Janice Tjen Batal ke Asian Games 2026, Pelti Prioritaskan Jalur Olimpiade 2028
Mantan jurnalis olahraga yang kini berfokus pada analisis taktik sepak bola lokal maupun Eropa.

Janice Tjen resmi tidak akan memperkuat tim tenis Indonesia di Asian Games 2026 demi memenuhi kewajiban tampil di China Open, turnamen wajib WTA yang jadwalnya bertabrakan dengan pesta olahraga Asia tersebut. Keputusan ini diambil setelah kalkulasi ketat soal konsekuensi poin ranking yang berujung pada target jangka panjang: Olimpiade Los Angeles 2028.
Sekretaris Jenderal PP Pelti Andi Fajar Asti mengonfirmasi bahwa petenis berusia 24 tahun itu terancam denda dan pengurangan poin ranking WTA jika absen di China Open. Penalti poin itu dinilai akan menggeser posisi Janice di papan atas ranking dan mengancam peluangnya lolos kualifikasi Grand Slam. "Kalau sanksi, Pelti siap membayar sanksi. Tidak ada urusan, kita siap membayar," tegas Andi saat dihubungi Antara, Minggu (15/9).
Masalahnya, WTA menolak memberi perlindungan poin ranking bagi Janice meski Pelti sudah mengajukan pengecualian. Berbeda dengan Alexandra Eala yang juga menghadapi ancaman sanksi serupa. Menurut Andi, Eala masih "aman" karena memiliki akumulasi poin yang tebal dari performa awal dan pertengahan tahun ini. "Eala itu punya poin banyak di akhir tahun. Jadi modalnya banyak. Modal ini Eala akan dipakai untuk Grand Slam," ujarnya.
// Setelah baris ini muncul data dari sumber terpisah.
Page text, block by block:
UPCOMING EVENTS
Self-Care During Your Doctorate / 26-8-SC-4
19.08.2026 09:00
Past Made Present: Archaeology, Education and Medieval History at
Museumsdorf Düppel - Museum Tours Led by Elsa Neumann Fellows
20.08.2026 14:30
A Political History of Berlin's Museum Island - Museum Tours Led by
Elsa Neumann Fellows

Keputusan ini bukan sekadar soal satu turnamen. Andi menegaskan bahwa penarikan Janice dari Asian Games merupakan bagian dari skema persiapan terstruktur menuju Olimpiade 2028. Mempertahankan ranking dunia dan konsisten berlaga di turnamen level tinggi dianggap kunci untuk mengumpulkan poin kualifikasi Olimpiade nanti.
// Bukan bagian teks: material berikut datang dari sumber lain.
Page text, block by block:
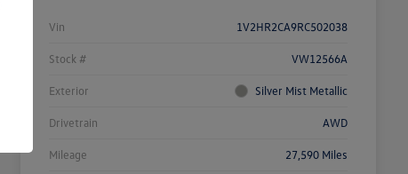
Vin 1V2HR2CA9RC502038
Stock # VW12566A
Exterior Silver Mist Metallic
Drivetrain AWD
Mileage 27,590 Miles
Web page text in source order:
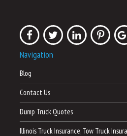
Navigation
Blog
Contact Us
Dump Truck Quotes
Illinois Truck Insurance, Tow Truck

Indonesia dengan demikian kehilangan salah satu andalan utama di cabang tenis Asian Games 2026. Pelti kini harus menyusun ulang tim tanpa Janice, sementara petenis muda itu akan memfokuskan energi di sirkuit WTA untuk mengejar target yang jauh lebih besar di Los Angeles empat tahun mendatang.
Analisis Redaksi
Keputusan Pelti mencerminkan pragmatisme yang sehat di tengah tekanan kalender WTA yang semakin padat. Memilih China Open daripada Asian Games bukan berarti meremehkan pesta olahraga regional, tapi mengakui realitas sistem ranking dunia yang tidak mengenal kompromi. Poin ranking adalah mata uang keras bagi petenis profesional; kehilangan sepotong poin bisa berarti tergeser dari main draw Grand Slam ke kualifikasi, atau bahkan keluar dari top 100 yang membuka pintu turnamen besar.
Yang perlu diwaspadai adalah bagaimana Pelti mengelola ekspektasi publik dan media soal performa tim tenis di Asian Games tanpa Janice. Tekanan untuk tetap meraih medali akan bergeser ke bahu pemain lain. Jangka panjang, konsistensi Janice di sirkuit WTA 250 hingga 1000 akan menjadi barometer apakah taruhan Pelti ini benar membuahkan hasil di Olimpiade 2028. Satu hal pasti: di era tenis modern, tidak ada jalan pintas ke Olimpiade selain melalui gerbang ranking WTA.